The problem with credit cards is that they work almost like an extension of the bank system: when you use the card for shopping or making a purchase at a store, for instance, your bank account is debited for the amount used. That’s great if you are using the card to make a large purchase from somewhere like Amazon or Walmart and the merchant offers cash back — but not so great if your main purpose is using it as a payment method at restaurants or retail establishments where prices can vary widely from one day to another (say in NYC vs San Francisco). It also means most credit card users don’t have enough cash in their accounts to pay for an entire month’s bill each month; so they end up paying high fees which simply add up over time until they eventually have their balance completely wiped out.
Credit cards also often come with stiff penalties if they don’t go through smoothly and become delinquent — which means if things go wrong during processing, say due to error or fraud, then all those hard-earned dollars are gone and aren’t getting replaced by lower interest rates. These types of fees can really hurt your savings goals because even though your credit limit increases after every payment goes through smoothly — unlike banks — these types of fees can quickly add up over time making it harder and harder to keep track of where your money is going.
So here’s what I recommend: 1) Get multiple credit cards 2) Keep them separate 3) Pay off one each month 4) Don’t use them all at once 5) Make sure you keep track of when payments are due on all 3 cards 6) Pay off one in full each month 7) Use this as an opportunity
What are the Best Options for Consolidating Car Loans?

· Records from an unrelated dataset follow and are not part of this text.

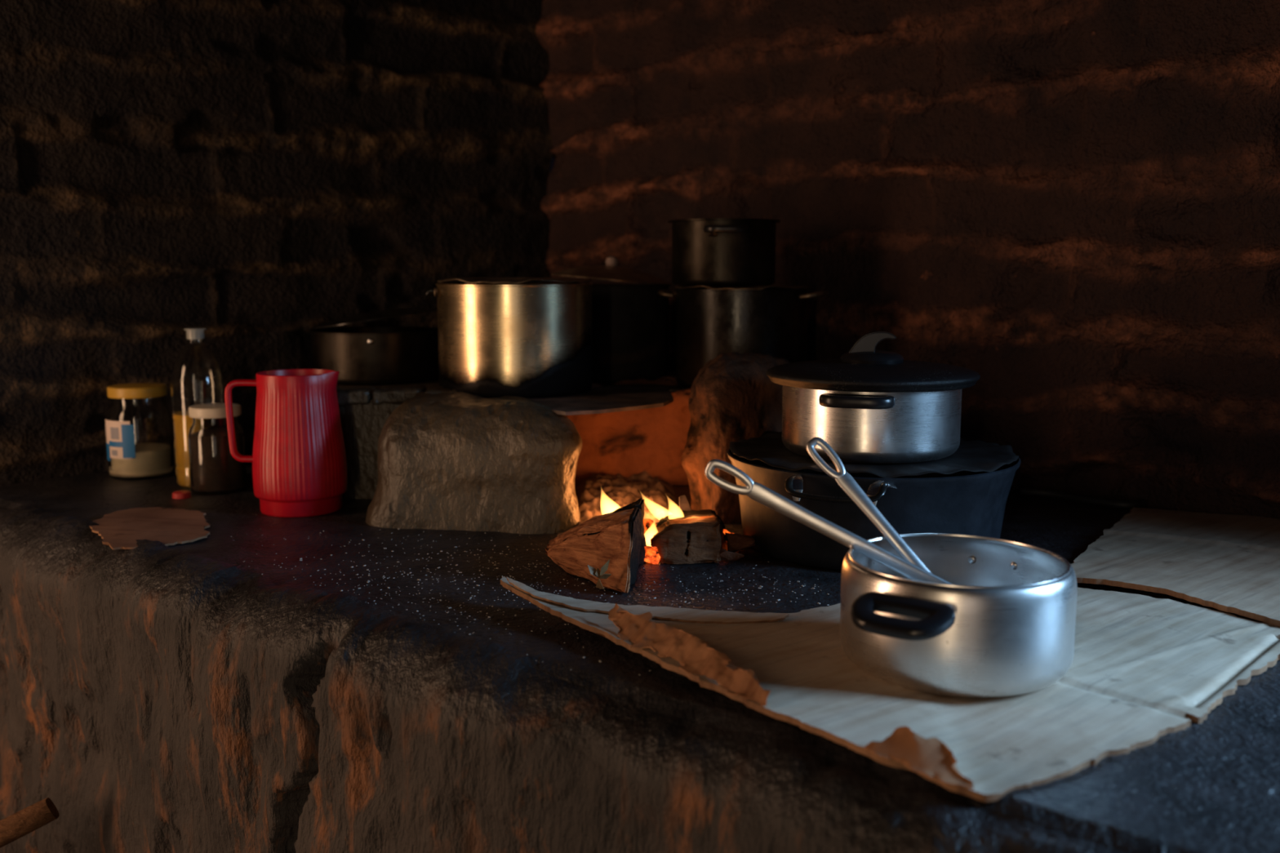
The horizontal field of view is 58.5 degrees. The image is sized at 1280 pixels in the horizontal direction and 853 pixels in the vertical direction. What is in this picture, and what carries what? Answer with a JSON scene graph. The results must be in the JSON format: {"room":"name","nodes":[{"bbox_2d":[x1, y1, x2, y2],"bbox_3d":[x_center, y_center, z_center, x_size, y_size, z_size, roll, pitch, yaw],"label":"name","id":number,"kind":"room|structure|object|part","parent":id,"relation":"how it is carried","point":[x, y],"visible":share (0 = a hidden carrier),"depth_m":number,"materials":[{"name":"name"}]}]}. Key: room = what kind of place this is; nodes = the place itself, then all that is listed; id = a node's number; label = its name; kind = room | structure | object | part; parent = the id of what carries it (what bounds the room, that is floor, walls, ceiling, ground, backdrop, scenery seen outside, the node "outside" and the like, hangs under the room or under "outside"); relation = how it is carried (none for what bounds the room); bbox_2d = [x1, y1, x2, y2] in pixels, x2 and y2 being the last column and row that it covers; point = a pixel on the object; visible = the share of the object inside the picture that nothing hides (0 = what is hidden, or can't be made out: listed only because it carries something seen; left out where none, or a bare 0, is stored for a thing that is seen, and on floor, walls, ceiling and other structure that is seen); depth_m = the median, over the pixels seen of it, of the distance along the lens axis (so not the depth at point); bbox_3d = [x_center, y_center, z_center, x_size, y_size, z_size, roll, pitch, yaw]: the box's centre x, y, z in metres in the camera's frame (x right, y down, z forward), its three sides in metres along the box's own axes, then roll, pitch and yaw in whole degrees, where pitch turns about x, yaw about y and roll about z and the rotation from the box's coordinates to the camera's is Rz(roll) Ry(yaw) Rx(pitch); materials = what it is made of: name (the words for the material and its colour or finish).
{"room":"traditional dwelling","nodes":[
{"label":"traditional dwelling","id":0,"kind":"room"},
{"bbox_2d":[0,0,553,485],"bbox_3d":[-0.926,-0.320,2.213,1.750,2.300,0.072,-5,10,-35],"label":"wall","id":1,"kind":"structure","parent":0,"point":[256,175],"depth_m":2.28,"materials":[{"name":"brick"}]},
{"bbox_2d":[535,0,1279,519],"bbox_3d":[0.643,-0.284,1.949,2.300,2.300,0.085,7,10,41],"label":"wall","id":2,"kind":"structure","parent":0,"point":[1073,206],"depth_m":1.97,"materials":[{"name":"brick"}]},
{"label":"floor","id":3,"kind":"structure","parent":0,"visible":0},
{"bbox_2d":[0,797,59,848],"bbox_3d":[-1.126,0.681,1.583,0.636,0.328,0.040,-1,8,-5],"label":"stick","id":4,"kind":"object","parent":3,"relation":"on","point":[24,822],"visible":1,"depth_m":1.57,"materials":[{"name":"brown wood"}]},
{"bbox_2d":[0,462,1279,852],"bbox_3d":[0.241,0.535,1.637,2.734,0.762,1.340,6,10,39],"label":"countertop","id":5,"kind":"structure","parent":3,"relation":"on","point":[186,697],"depth_m":1.27,"materials":[{"name":"black stone"}]},
{"bbox_2d":[105,382,174,479],"bbox_3d":[-0.938,0.008,2.141,0.114,0.170,0.114,0,8,0],"label":"glass jar","id":6,"kind":"object","parent":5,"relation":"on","point":[139,425],"visible":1,"depth_m":2.10,"materials":[{"name":"white"}]},
{"bbox_2d":[88,506,209,550],"bbox_3d":[-0.727,0.148,1.710,0.166,0.007,0.280,-5,9,-34],"label":"scrap","id":7,"kind":"object","parent":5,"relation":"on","point":[118,530],"visible":1,"depth_m":1.69,"materials":[{"name":"cardboard"}]},
{"bbox_3d":[-0.777,0.115,1.938,0.030,0.010,0.030,0,8,0],"label":"bottle cap","id":8,"kind":"part","parent":5,"relation":"part of","materials":[{"name":"red plastic"}]},
{"bbox_2d":[170,327,225,487],"bbox_3d":[-0.790,-0.036,2.049,0.091,0.281,0.091,0,8,0],"label":"oil bottle","id":9,"kind":"object","parent":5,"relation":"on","point":[197,377],"visible":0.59,"depth_m":2.01,"materials":[{"name":"clear glass"}]},
{"bbox_2d":[187,403,247,495],"bbox_3d":[-0.737,0.038,1.994,0.093,0.150,0.093,0,8,0],"label":"glass jar","id":10,"kind":"object","parent":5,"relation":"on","point":[213,469],"visible":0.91,"depth_m":1.96,"materials":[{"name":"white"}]},
{"bbox_2d":[224,368,346,517],"bbox_3d":[-0.553,0.022,1.832,0.163,0.225,0.145,3,9,23],"label":"water jug","id":11,"kind":"object","parent":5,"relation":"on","point":[298,459],"visible":1,"depth_m":1.77,"materials":[{"name":"red plastic"}]},
{"bbox_3d":[-0.626,-0.009,1.803,0.049,0.132,0.019,-2,8,-14],"label":"jug handle","id":12,"kind":"part","parent":11,"relation":"part of","materials":[{"name":"red plastic"}]},
{"bbox_2d":[231,528,828,675],"bbox_3d":[-0.118,0.178,1.506,0.937,0.001,0.574,6,10,39],"label":"ash flecks","id":13,"kind":"object","parent":5,"relation":"on","point":[367,581],"visible":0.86,"depth_m":1.40,"materials":[{"name":"grey"}]},
{"bbox_2d":[336,352,790,533],"bbox_3d":[-0.194,0.051,2.102,1.021,0.415,0.861,7,11,42],"label":"stove","id":14,"kind":"object","parent":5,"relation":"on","point":[428,455],"visible":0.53,"depth_m":1.73,"materials":[{"name":"stone"}]},
{"bbox_2d":[309,307,439,385],"bbox_3d":[-0.515,-0.161,2.234,0.250,0.139,0.253,0,8,0],"label":"pan","id":15,"kind":"object","parent":14,"relation":"on","point":[362,355],"visible":0.84,"depth_m":2.13,"materials":[{"name":"metal"}]},
{"bbox_3d":[-0.515,-0.210,2.227,0.250,0.040,0.253,0,8,0],"label":"lid","id":16,"kind":"part","parent":15,"relation":"part of","materials":[{"name":"metal"}]},
{"bbox_2d":[528,386,673,415],"bbox_3d":[-0.152,-0.045,1.881,0.415,0.006,0.381,0,8,0],"label":"hotplate","id":17,"kind":"object","parent":14,"relation":"on","point":[603,399],"visible":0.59,"depth_m":1.83,"materials":[{"name":"metal"}]},
{"bbox_2d":[424,277,592,398],"bbox_3d":[-0.214,-0.159,1.972,0.267,0.194,0.267,7,11,43],"label":"stock pot","id":18,"kind":"object","parent":17,"relation":"on","point":[498,337],"visible":0.9,"depth_m":1.86,"materials":[{"name":"metal"}]},
{"bbox_3d":[-0.356,-0.223,1.948,0.020,0.023,0.068,-1,8,-6],"label":"handle","id":19,"kind":"part","parent":18,"relation":"part of","materials":[{"name":"metal"}]},
{"bbox_3d":[-0.213,-0.250,1.960,0.262,0.010,0.262,0,8,0],"label":"lid","id":20,"kind":"part","parent":18,"relation":"part of","materials":[{"name":"silver metal"}]},
{"bbox_2d":[551,256,672,382],"bbox_3d":[-0.055,-0.216,2.262,0.239,0.240,0.240,0,8,0],"label":"lidded pot","id":21,"kind":"object","parent":14,"relation":"on","point":[630,322],"visible":0.62,"depth_m":2.17,"materials":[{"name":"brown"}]},
{"bbox_3d":[-0.055,-0.297,2.251,0.239,0.038,0.240,0,8,0],"label":"lid","id":22,"kind":"part","parent":21,"relation":"part of","materials":[{"name":"black metal"}]},
{"bbox_3d":[-0.055,-0.317,2.248,0.026,0.037,0.026,0,8,0],"label":"lid knob","id":23,"kind":"part","parent":21,"relation":"part of","materials":[{"name":"brown"}]},
{"bbox_3d":[-0.055,-0.188,2.265,0.228,0.184,0.228,0,8,0],"label":"pot","id":24,"kind":"part","parent":21,"relation":"part of","materials":[{"name":"black metal"}]},
{"bbox_2d":[657,284,828,388],"bbox_3d":[0.186,-0.167,2.102,0.247,0.187,0.272,-4,9,-27],"label":"pot","id":25,"kind":"object","parent":14,"relation":"on","point":[712,321],"visible":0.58,"depth_m":2.00,"materials":[{"name":"metal"}]},
{"bbox_3d":[0.058,-0.249,2.143,0.039,0.015,0.087,3,8,22],"label":"handle","id":26,"kind":"part","parent":25,"relation":"part of","materials":[{"name":"silver metal"}]},
{"bbox_2d":[667,217,780,285],"bbox_3d":[0.152,-0.314,2.068,0.204,0.116,0.231,0,8,0],"label":"pot","id":27,"kind":"object","parent":25,"relation":"on","point":[706,251],"visible":1,"depth_m":2.00,"materials":[{"name":"silver metal"}]},
{"bbox_3d":[0.148,-0.340,1.966,0.078,0.012,0.036,0,8,0],"label":"handle","id":28,"kind":"part","parent":27,"relation":"part of","materials":[{"name":"black"}]},
{"bbox_3d":[0.187,-0.255,2.090,0.245,0.009,0.245,0,8,0],"label":"lid","id":29,"kind":"part","parent":25,"relation":"part of","materials":[{"name":"silver metal"}]},
{"bbox_3d":[0.314,-0.235,2.040,0.039,0.015,0.087,3,8,22],"label":"handle","id":30,"kind":"part","parent":25,"relation":"part of","materials":[{"name":"silver metal"}]},
{"bbox_2d":[545,497,646,593],"bbox_3d":[-0.056,0.136,1.516,0.132,0.084,0.328,0,8,0],"label":"log","id":31,"kind":"object","parent":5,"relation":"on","point":[618,536],"visible":0.96,"depth_m":1.41,"materials":[{"name":"brown wood"}]},
{"bbox_2d":[587,559,611,589],"bbox_3d":[-0.048,0.175,1.360,0.029,0.039,0.008,0,8,0],"label":"dried leaf","id":32,"kind":"object","parent":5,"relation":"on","point":[597,573],"visible":1,"depth_m":1.36,"materials":[{"name":"beige plant"}]},
{"bbox_2d":[557,471,677,539],"bbox_3d":[-0.030,0.117,1.843,0.180,0.033,0.420,0,8,0],"label":"fire","id":33,"kind":"object","parent":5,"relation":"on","point":[597,495],"visible":0.64,"depth_m":1.87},
{"bbox_2d":[643,518,656,538],"bbox_3d":[0.018,0.147,1.631,0.029,0.030,0.027,3,8,18],"label":"ember","id":34,"kind":"object","parent":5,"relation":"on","point":[649,525],"visible":0.55,"depth_m":1.62},
{"bbox_2d":[646,534,653,546],"bbox_3d":[0.021,0.157,1.569,0.022,0.029,0.041,7,10,41],"label":"ember","id":35,"kind":"object","parent":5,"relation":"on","point":[648,544],"visible":0.15,"depth_m":1.55},
{"bbox_2d":[644,546,660,564],"bbox_3d":[0.015,0.167,1.503,0.026,0.026,0.018,2,8,12],"label":"ember","id":36,"kind":"object","parent":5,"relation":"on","point":[652,556],"visible":0.98,"depth_m":1.50},
{"bbox_2d":[679,495,691,511],"bbox_3d":[0.069,0.133,1.683,0.022,0.062,0.029,0,8,0],"label":"stick","id":37,"kind":"object","parent":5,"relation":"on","point":[684,504],"visible":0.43,"depth_m":1.68,"materials":[{"name":"brown wood"}]},
{"bbox_2d":[650,509,725,564],"bbox_3d":[0.070,0.140,1.593,0.095,0.054,0.205,1,8,7],"label":"log","id":38,"kind":"object","parent":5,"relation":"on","point":[681,536],"visible":0.94,"depth_m":1.50,"materials":[{"name":"brown wood"}]},
{"bbox_2d":[720,548,744,560],"bbox_3d":[0.121,0.170,1.516,0.035,0.016,0.025,0,8,0],"label":"chunk","id":39,"kind":"object","parent":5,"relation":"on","point":[725,555],"visible":1,"depth_m":1.51,"materials":[{"name":"wood"}]},
{"bbox_2d":[724,533,755,552],"bbox_3d":[0.139,0.159,1.562,0.046,0.026,0.037,0,8,0],"label":"chunk","id":40,"kind":"object","parent":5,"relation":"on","point":[735,542],"visible":0.91,"depth_m":1.55,"materials":[{"name":"wood"}]},
{"bbox_2d":[727,431,1021,570],"bbox_3d":[0.324,0.096,1.613,0.401,0.138,0.417,-3,8,-20],"label":"pot","id":41,"kind":"object","parent":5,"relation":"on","point":[966,491],"visible":0.56,"depth_m":1.46,"materials":[{"name":"metal"}]},
{"bbox_3d":[0.240,0.079,1.407,0.126,0.023,0.045,3,8,22],"label":"handle","id":42,"kind":"part","parent":41,"relation":"part of","materials":[{"name":"metal"}]},
{"bbox_2d":[766,331,980,463],"bbox_3d":[0.318,-0.048,1.573,0.287,0.166,0.287,-3,8,-18],"label":"lidded pot","id":43,"kind":"object","parent":41,"relation":"on","point":[869,405],"visible":0.99,"depth_m":1.47,"materials":[{"name":"metal"}]},
{"bbox_3d":[0.273,-0.032,1.446,0.096,0.015,0.041,3,8,19],"label":"handle","id":44,"kind":"part","parent":43,"relation":"part of","materials":[{"name":"black plastic"}]},
{"bbox_3d":[0.318,-0.017,1.577,0.244,0.103,0.244,0,8,0],"label":"pot","id":45,"kind":"part","parent":43,"relation":"part of","materials":[{"name":"metal"}]},
{"bbox_3d":[0.318,-0.095,1.567,0.086,0.018,0.086,0,8,0],"label":"knob","id":46,"kind":"part","parent":43,"relation":"part of","materials":[{"name":"black plastic"}]},
{"bbox_3d":[0.318,-0.075,1.569,0.287,0.028,0.287,0,8,0],"label":"lid","id":47,"kind":"part","parent":43,"relation":"part of","materials":[{"name":"black metal"}]},
{"bbox_3d":[0.324,0.033,1.606,0.396,0.011,0.395,0,8,0],"label":"ragged lid","id":48,"kind":"part","parent":41,"relation":"part of","materials":[{"name":"black metal"}]},
{"bbox_2d":[500,575,1279,802],"bbox_3d":[0.270,0.199,1.252,0.620,0.041,0.699,-7,10,-41],"label":"cardboard sheet","id":49,"kind":"object","parent":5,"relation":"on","point":[1143,668],"visible":0.89,"depth_m":1.04,"materials":[{"name":"beige cardboard"}]},
{"bbox_2d":[840,533,1076,697],"bbox_3d":[0.303,0.177,1.101,0.237,0.104,0.289,0,8,0],"label":"cooking pot","id":50,"kind":"object","parent":49,"relation":"on","point":[1006,626],"visible":0.98,"depth_m":1.01,"materials":[{"name":"metal"}]},
{"bbox_2d":[704,459,955,585],"bbox_3d":[0.235,0.127,1.130,0.349,0.180,0.013,2,8,13],"label":"serving spoon","id":51,"kind":"object","parent":50,"relation":"in","point":[757,492],"visible":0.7,"depth_m":1.14,"materials":[{"name":"metal"}]},
{"bbox_2d":[805,436,931,573],"bbox_3d":[0.262,0.117,1.173,0.201,0.198,0.027,5,9,31],"label":"serving spoon","id":52,"kind":"object","parent":50,"relation":"in","point":[845,481],"visible":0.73,"depth_m":1.19,"materials":[{"name":"metal"}]},
{"bbox_3d":[0.224,0.164,0.989,0.091,0.024,0.055,6,10,36],"label":"handle","id":53,"kind":"part","parent":50,"relation":"part of","materials":[{"name":"black plastic"}]},
{"bbox_2d":[1070,507,1279,626],"bbox_3d":[0.760,0.171,1.517,0.304,0.014,0.625,5,9,32],"label":"cardboard sheet","id":54,"kind":"object","parent":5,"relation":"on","point":[1224,562],"visible":0.99,"depth_m":1.48,"materials":[{"name":"beige cardboard"}]}
]}

This guide walks you through the process of consolidating car loans with your credit card. See how much your monthly savings would be with one consolidated debt. The main ways to consolidate auto loans include adding a new credit card, using a third-party consolidation service or checking out the free options available on the Internet.
Conclusion
This is a great question. As a general rule, the answer is quite obvious: you can’t consolidate car loans and credit cards into one simple consolidated debt.
While it seems obvious that you can do this and save a ton of money, the reality is that it’s not that simple. There are several factors to consider when consolidating debts together:
1) The interest rate of the car loan(s) and credit card(s) will be different from the interest rate on your savings and credit card(s).
2) Your credit card(s) might have a lower limit than your savings (or vice versa).
3) You might want to put some of your savings on one card or loan while leaving all others on another (which will often save you additional interest).
4) You might want to put some of your savings on one card or loan while leaving all others on another (which will often save you additional interest).
5) If you are using an online bank, there may be fees to borrow money from them while also borrowing money from your traditional banks. This can add up if you have several credit cards or loans.